**About this exercise**
From the entries, filter out every line that lacks "process" and copy the rest.
■ ■ ■ ■ ■ ■ ■
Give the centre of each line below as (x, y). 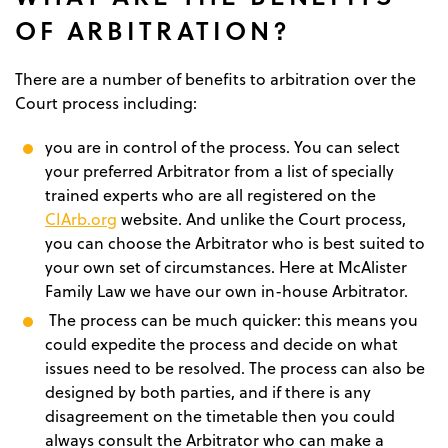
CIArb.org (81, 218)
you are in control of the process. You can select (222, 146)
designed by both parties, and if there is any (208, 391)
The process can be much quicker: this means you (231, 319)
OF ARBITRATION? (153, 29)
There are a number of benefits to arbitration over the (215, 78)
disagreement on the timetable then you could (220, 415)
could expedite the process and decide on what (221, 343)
■ ■ ■ ■ ■ ■ ■
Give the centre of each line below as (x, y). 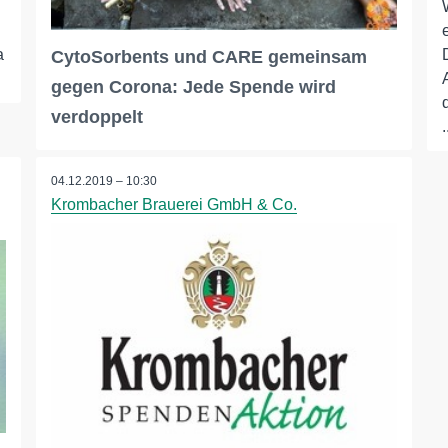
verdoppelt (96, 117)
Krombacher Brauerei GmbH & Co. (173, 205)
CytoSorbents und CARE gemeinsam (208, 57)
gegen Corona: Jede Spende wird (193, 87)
■ ■ ■ ■ ■ ■ ■
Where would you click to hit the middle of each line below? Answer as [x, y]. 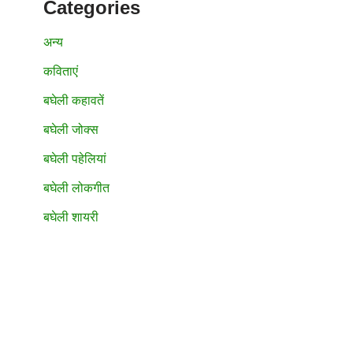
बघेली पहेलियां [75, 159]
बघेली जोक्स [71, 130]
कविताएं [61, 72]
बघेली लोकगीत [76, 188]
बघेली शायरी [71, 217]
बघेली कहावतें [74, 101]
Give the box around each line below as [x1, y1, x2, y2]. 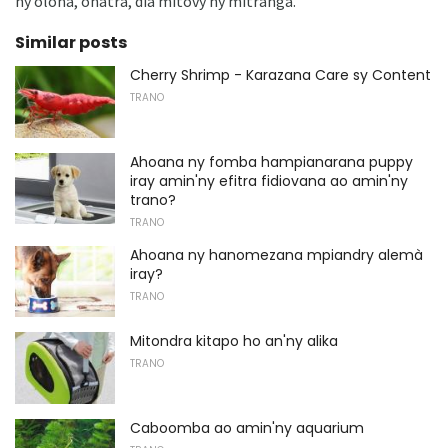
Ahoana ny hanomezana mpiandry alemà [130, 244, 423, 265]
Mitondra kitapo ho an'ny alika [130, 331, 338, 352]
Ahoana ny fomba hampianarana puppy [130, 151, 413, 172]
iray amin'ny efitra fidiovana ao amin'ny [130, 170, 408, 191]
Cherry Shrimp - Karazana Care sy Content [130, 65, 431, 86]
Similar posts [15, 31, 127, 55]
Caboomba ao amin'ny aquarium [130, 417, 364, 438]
■ ■ ■ ■ ■ ■ ■
**Answer section**
you are in control of the process. You can select (222, 146)
The process can be much quicker: this means you (231, 319)
could expedite the process and decide on what (221, 343)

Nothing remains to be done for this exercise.